We are all familiar with the idea that objects can be in several states. A car engine might be running or not running. A traffic semaphore might be green, amber, red, flashing amber, flashing red, or dead. In the natural world things are more often on a continuum than in distinct states: we might say an piece of fruit is green, ripe, or rotten, but we all know the boundaries are fuzzy. Still, discrete states are easy to think about and are almost universally used in computation. I may, at some point, talk about some continuous-state Turing-complete systems, but they are rarely used or discussed in computing.

Automata work based on state transitions which are precipitated by events. Turning the ignition cases a car engine to go from not running to running; turning it the other way switches it back to not running. Timers and/or vehicle sensors switch semaphores from green to amber, after which another timer switches them to red, etc.

A DFA is a machine that has a set of distinct states. It is given a sequence of symbols from some alphabet; read a symbol is an event that might change the machine’s state. We’ll use an alphabet with just two symbols, a and b, for now. After reading all the symbols the DFA either outputs “‍yes‍” or “‍no‍”, based on which state it is in. States that cause it to say “‍yes‍” are called accept states.

Let’s consider a machine with two states, one of which is an accept state and the other is not. Let’s say this machine starts in the accept state. When it reads an a in the accept state nothing happens. When it reads a b in the accept state it changes to the other state. Once it enter the other state it never goes back. Thus, if we give the machine aaba it will start in the accept state, read an a and remain in the accept state, read an a and remain in the accept state, read a b and transition to the reject state, read an a and remain in the reject state, and conclude by answering “‍no‍”, also called “‍rejecting the input‍”.

DFAs are often displayed using circles and arrows, like so:

Accept states are indicated using doubled circles. It is traditional to put self-edges for events that do not cause a state change. The starting state is indicated with an arrow excident nothing.

Languages of DFAs

The language of a machine is the set of all inputs that will cause it to end in an accept state. A string is a sequence of symbols; each input is a string. The language of the DFA in the previous section is the set of all strings that do not have a b in them, only zero or more as.

Sometimes the languages a DFA describes are harder to articulate; for example, the following DFA

has a language that consists of one or more blurbs, where a blurb is one of ab, aaab, or abbb.

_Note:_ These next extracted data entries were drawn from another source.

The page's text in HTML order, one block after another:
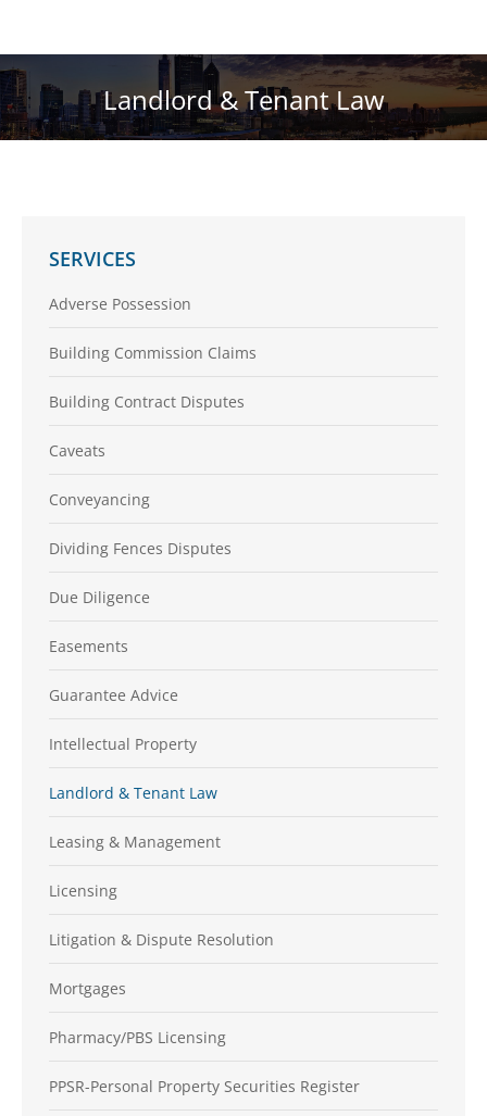
Landlord & Tenant Law
You are here:
SERVICES
Adverse Possession
Building Commission Claims
Building Contract Disputes
Caveats
Conveyancing
Dividing Fences Disputes
Due Diligence
Easements
Guarantee Advice
Intellectual Property
Landlord & Tenant Law
Leasing & Management
Licensing
Litigation & Dispute Resolution
Mortgages
Pharmacy/PBS Licensing
PPSR-Personal Property Securities Register
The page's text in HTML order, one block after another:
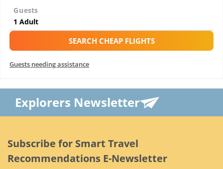
Guests
SEARCH CHEAP FLIGHTS
Guests needing assistance
Explorers Newsletter
Subscribe for Smart Travel
Recommendations E-Newsletter
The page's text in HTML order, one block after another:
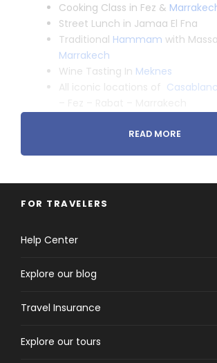
Cooking Class in Fez &
Street Lunch in Jamaa El Fna
Traditional Hammam with
Marrakech
Wine Tasting In Meknes
All iconic locations of
Tour Details
Casablanca to Marrakesh
Pick-up & Drop-off Time
READ MORE
FOR TRAVELERS
Help Center
Explore our blog
Travel Insurance
Explore our tours
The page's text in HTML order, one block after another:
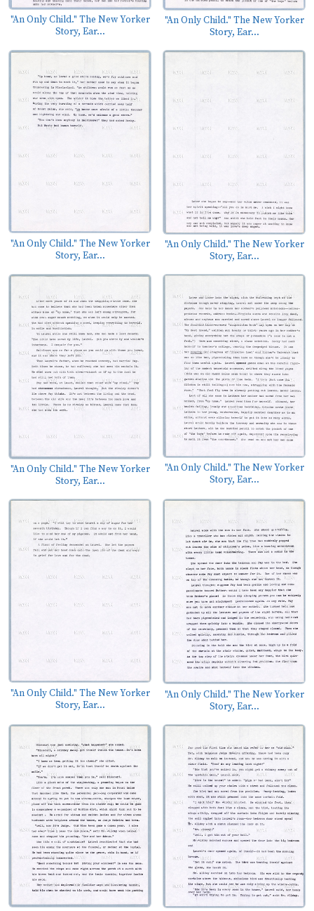
"An Only Child." The New Yorker
Story, Ear...
"An Only Child." The New Yorker
Story, Ear...
"An Only Child." The New Yorker
Story, Ear...
"An Only Child." The New Yorker
Story, Ear...
"An Only Child." The New Yorker
Story, Ear...
"An Only Child." The New Yorker
Story, Ear...
"An Only Child." The New Yorker
Story, Ear...
"An Only Child." The New Yorker
Story, Ear...
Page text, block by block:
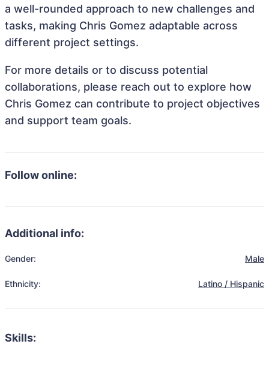
a well-rounded approach to new challenges and
tasks, making Chris Gomez adaptable across
different project settings.
For more details or to discuss potential
collaborations, please reach out to explore how
Chris Gomez can contribute to project objectives
and support team goals.
Follow online:
Additional info:
Gender: Male
Ethnicity: Latino / Hispanic
Skills:
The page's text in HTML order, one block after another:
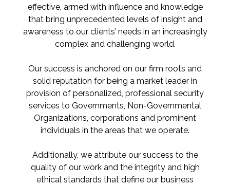
effective, armed with influence and knowledge
that bring unprecedented levels of insight and
awareness to our clients’ needs in an increasingly
complex and challenging world.
Our success is anchored on our firm roots and
solid reputation for being a market leader in
provision of personalized, professional security
services to Governments, Non-Governmental
Organizations, corporations and prominent
individuals in the areas that we operate.
Additionally, we attribute our success to the
quality of our work and the integrity and high
ethical standards that define our business
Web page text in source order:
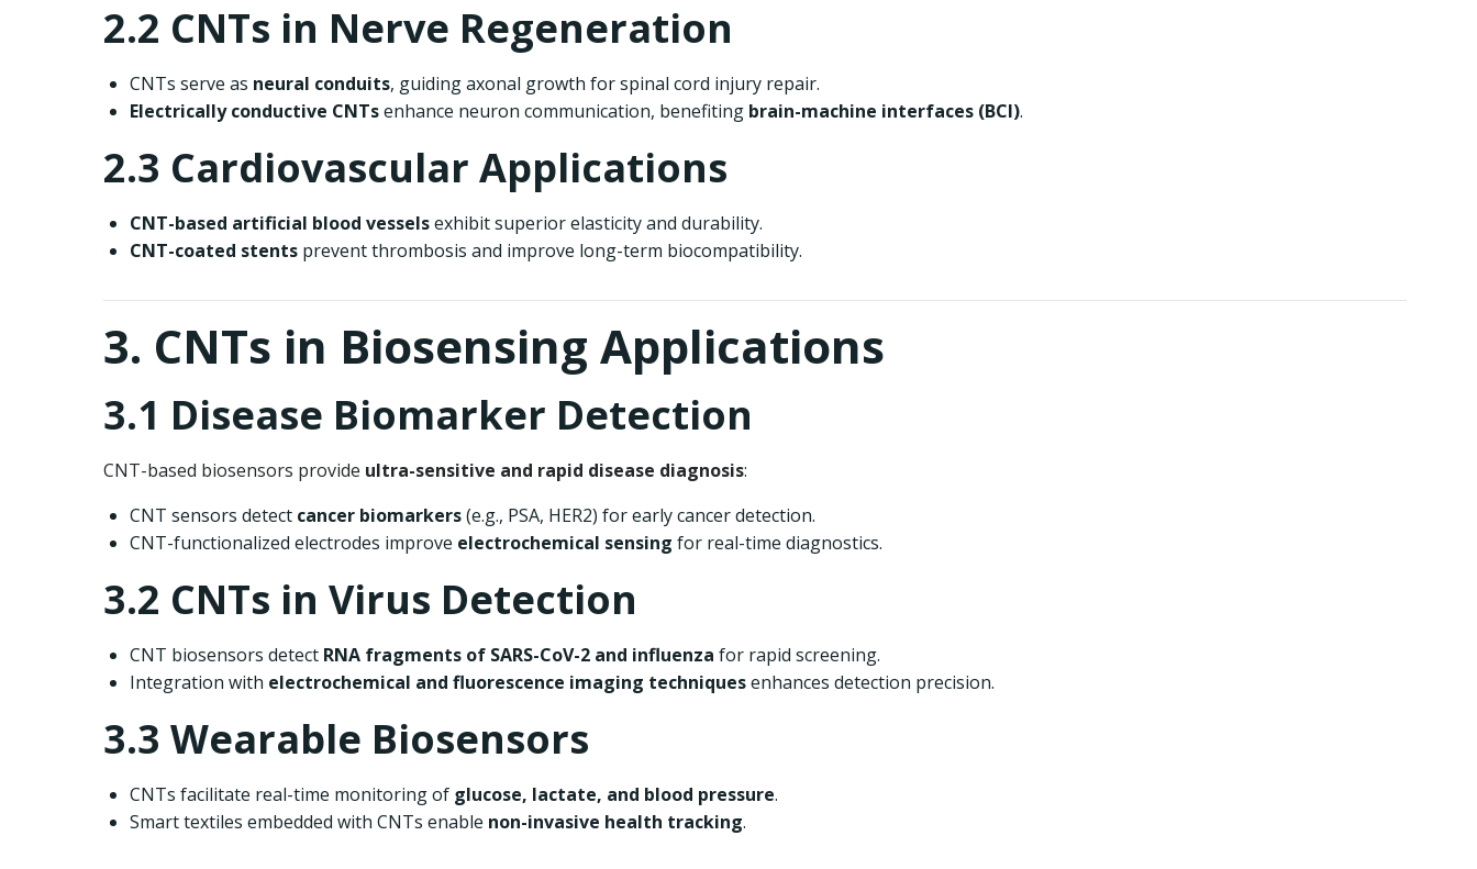
2.2 CNTs in Nerve Regeneration
CNTs serve as neural conduits, guiding axonal growth for spinal cord injury repair.
Electrically conductive CNTsenhance neuron communication, benefiting brain-machine interfaces (BCI).
2.3 Cardiovascular Applications
CNT-based artificial blood vesselsexhibit superior elasticity and durability.
CNT-coated stents prevent thrombosis and improve long-term biocompatibility.
3. CNTs in Biosensing Applications
3.1 Disease Biomarker Detection
CNT-based biosensors provide ultra-sensitive and rapid disease diagnosis:
CNT sensors detect cancer biomarkers(e.g., PSA, HER2) for early cancer detection.
CNT-functionalized electrodes improve electrochemical sensing for real-time diagnostics.
3.2 CNTs in Virus Detection
CNT biosensors detect RNA fragments of SARS-CoV-2 and influenza for rapid screening.
Integration with electrochemical and fluorescence imaging techniquesenhances detection precision.
3.3 Wearable Biosensors
CNTs facilitate real-time monitoring of glucose, lactate, and blood pressure.
Smart textiles embedded with CNTs enable non-invasive health tracking.

In later posts we shall investigate a number of questions about DFAs that we will also ask about other machines later. Is there a readable way of describing languages DFAs recognize? Are there languages DFAs can’t recognize, and if so what are they? If we make DFAs more complicated in various ways, does their expressive power change?

Deterministic Finite Automata are useful in a variety of settings, mostly because they are simple and don’t admit many bugs. They are also our first step into the world of computability theory.